- [TASK DETAILS]
Once you reach the line with "info@swimaholic.pl (160, 141, 288, 160)", copy it and every line after it exactly, up to the end of the data. Omit the pictures.

- [Records from a data collection]
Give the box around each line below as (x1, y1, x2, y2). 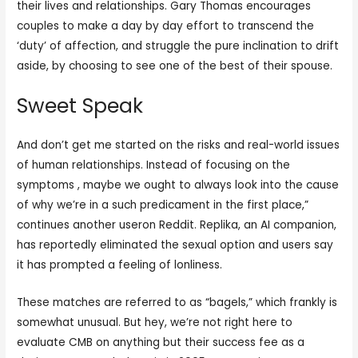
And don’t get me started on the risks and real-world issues (17, 137, 340, 153)
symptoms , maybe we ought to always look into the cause (17, 177, 340, 193)
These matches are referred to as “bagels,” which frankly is (17, 294, 338, 310)
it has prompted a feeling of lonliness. (17, 257, 223, 272)
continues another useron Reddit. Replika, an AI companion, (17, 217, 337, 233)
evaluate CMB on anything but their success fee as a (17, 334, 305, 350)
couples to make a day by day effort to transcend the (17, 18, 315, 34)
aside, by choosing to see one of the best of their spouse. (17, 58, 333, 74)
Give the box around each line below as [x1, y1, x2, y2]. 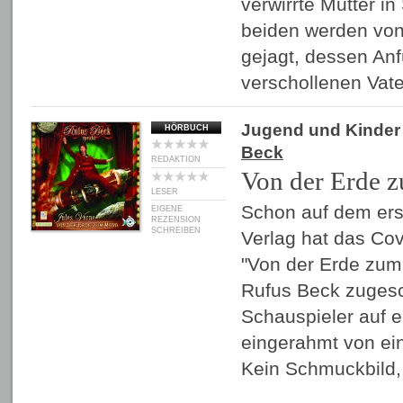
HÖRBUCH [164, 123, 209, 132]
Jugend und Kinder [241, 121, 400, 139]
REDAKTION [151, 155, 201, 164]
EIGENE [151, 204, 183, 213]
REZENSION [151, 215, 201, 224]
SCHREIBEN [151, 226, 201, 235]
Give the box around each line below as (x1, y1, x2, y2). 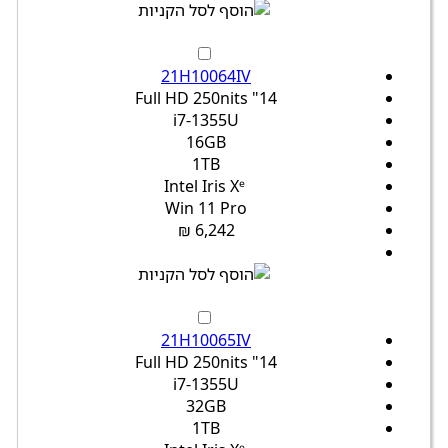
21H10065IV (161, 329, 251, 352)
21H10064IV (161, 65, 251, 88)
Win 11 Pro (165, 197, 247, 220)
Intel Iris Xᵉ (163, 175, 245, 198)
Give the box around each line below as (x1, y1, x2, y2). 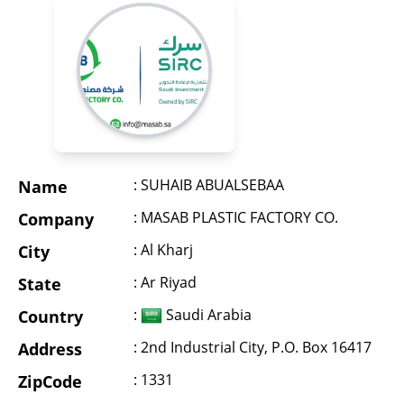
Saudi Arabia (162, 305, 252, 326)
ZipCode (18, 371, 82, 393)
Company (18, 208, 94, 231)
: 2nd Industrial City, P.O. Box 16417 (133, 337, 372, 358)
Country (18, 306, 83, 328)
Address (18, 338, 82, 361)
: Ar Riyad (133, 272, 197, 293)
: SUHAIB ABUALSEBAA (133, 175, 284, 196)
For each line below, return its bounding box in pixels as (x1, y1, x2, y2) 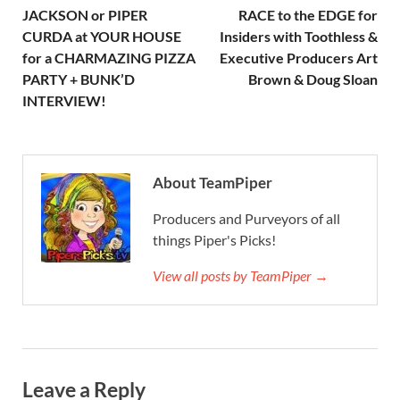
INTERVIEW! (22, 92, 106, 110)
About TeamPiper (153, 173, 272, 193)
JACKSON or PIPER (22, 6, 147, 24)
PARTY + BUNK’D (22, 71, 135, 88)
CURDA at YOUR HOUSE (22, 28, 181, 46)
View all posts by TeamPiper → (153, 267, 329, 285)
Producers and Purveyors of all (153, 210, 340, 228)
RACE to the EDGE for (238, 6, 378, 24)
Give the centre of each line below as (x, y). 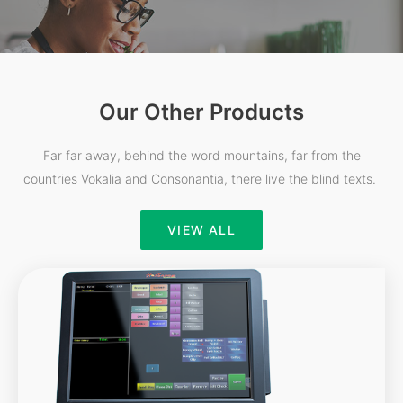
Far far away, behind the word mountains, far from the (201, 155)
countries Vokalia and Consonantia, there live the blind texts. (201, 178)
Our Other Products (201, 112)
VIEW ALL (201, 230)
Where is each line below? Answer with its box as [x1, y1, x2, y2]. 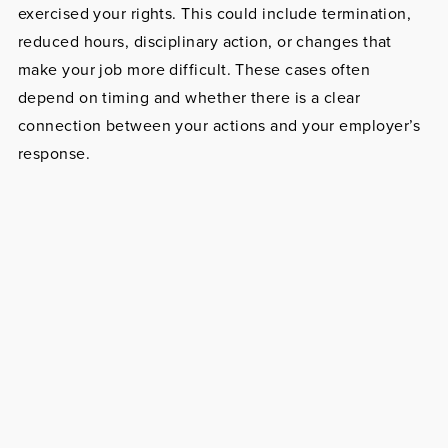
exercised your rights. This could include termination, [17, 2, 412, 26]
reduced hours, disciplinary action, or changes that [17, 30, 392, 54]
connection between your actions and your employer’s [17, 114, 421, 138]
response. [17, 142, 90, 166]
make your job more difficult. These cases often [17, 58, 371, 82]
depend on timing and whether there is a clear [17, 86, 361, 110]
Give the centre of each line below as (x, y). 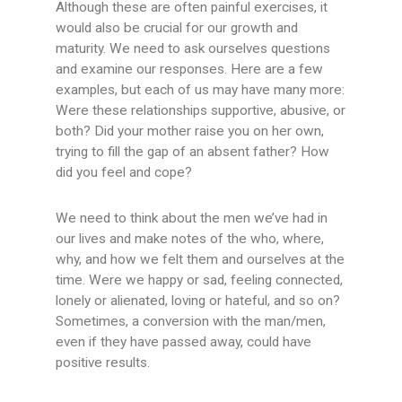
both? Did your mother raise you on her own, (190, 131)
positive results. (103, 363)
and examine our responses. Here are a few (190, 70)
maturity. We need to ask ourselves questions (193, 49)
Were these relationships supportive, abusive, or (201, 111)
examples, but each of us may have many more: (201, 90)
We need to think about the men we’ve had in (192, 218)
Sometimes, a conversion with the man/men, (191, 322)
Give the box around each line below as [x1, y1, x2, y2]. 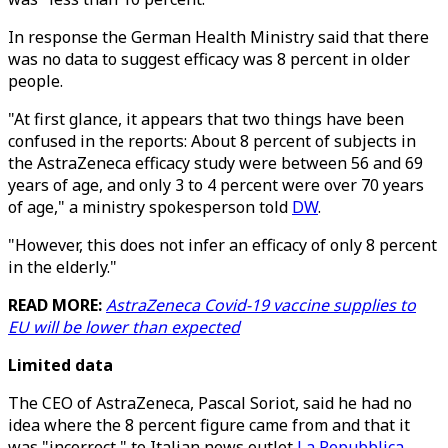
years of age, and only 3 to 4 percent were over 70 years [8, 174, 424, 196]
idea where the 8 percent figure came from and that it [8, 414, 410, 436]
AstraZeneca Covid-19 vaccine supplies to [106, 294, 416, 316]
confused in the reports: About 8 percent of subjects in [8, 130, 416, 152]
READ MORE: [8, 294, 106, 316]
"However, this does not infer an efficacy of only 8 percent [8, 234, 437, 256]
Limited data [8, 354, 113, 376]
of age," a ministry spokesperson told [8, 196, 292, 218]
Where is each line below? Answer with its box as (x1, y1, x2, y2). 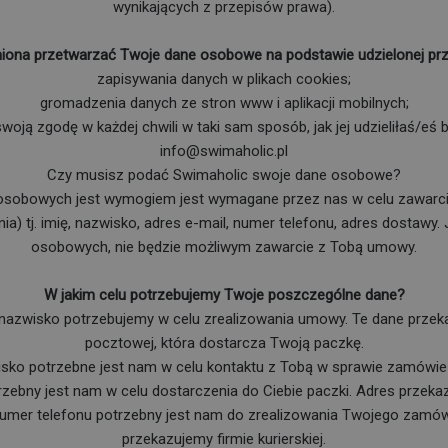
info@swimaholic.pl (160, 141, 288, 160)
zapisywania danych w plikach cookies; (97, 69, 351, 88)
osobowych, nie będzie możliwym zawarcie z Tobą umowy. (31, 237, 417, 256)
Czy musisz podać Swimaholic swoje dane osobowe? (47, 165, 401, 184)
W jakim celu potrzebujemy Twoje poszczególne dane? (43, 285, 405, 304)
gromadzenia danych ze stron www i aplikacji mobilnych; (39, 93, 409, 112)
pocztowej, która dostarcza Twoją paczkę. (84, 333, 364, 352)
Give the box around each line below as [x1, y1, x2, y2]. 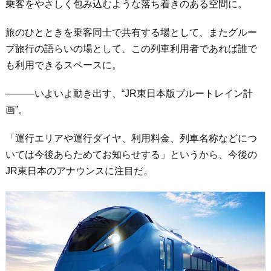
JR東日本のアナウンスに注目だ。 [5, 166, 153, 177]
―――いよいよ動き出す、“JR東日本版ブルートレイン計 [5, 88, 253, 99]
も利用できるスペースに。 [5, 60, 122, 71]
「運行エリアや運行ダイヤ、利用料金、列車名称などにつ [5, 133, 257, 144]
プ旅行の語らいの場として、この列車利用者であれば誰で [5, 44, 257, 54]
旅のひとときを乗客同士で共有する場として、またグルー [5, 27, 257, 38]
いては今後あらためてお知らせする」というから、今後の [5, 149, 257, 160]

- [WRITTEN RESPONSE]
info@swimaholic.pl (160, 141, 288, 160)
zapisywania danych w plikach cookies; (97, 69, 351, 88)
osobowych, nie będzie możliwym zawarcie z Tobą umowy. (31, 237, 417, 256)
Czy musisz podać Swimaholic swoje dane osobowe? (47, 165, 401, 184)
W jakim celu potrzebujemy Twoje poszczególne dane? (43, 285, 405, 304)
gromadzenia danych ze stron www i aplikacji mobilnych; (39, 93, 409, 112)
pocztowej, która dostarcza Twoją paczkę. (84, 333, 364, 352)
Give the box around each line below as [x1, y1, x2, y2]. 
JR東日本のアナウンスに注目だ。 [5, 166, 153, 177]
―――いよいよ動き出す、“JR東日本版ブルートレイン計 [5, 88, 253, 99]
も利用できるスペースに。 [5, 60, 122, 71]
「運行エリアや運行ダイヤ、利用料金、列車名称などにつ [5, 133, 257, 144]
プ旅行の語らいの場として、この列車利用者であれば誰で [5, 44, 257, 54]
旅のひとときを乗客同士で共有する場として、またグルー [5, 27, 257, 38]
いては今後あらためてお知らせする」というから、今後の [5, 149, 257, 160]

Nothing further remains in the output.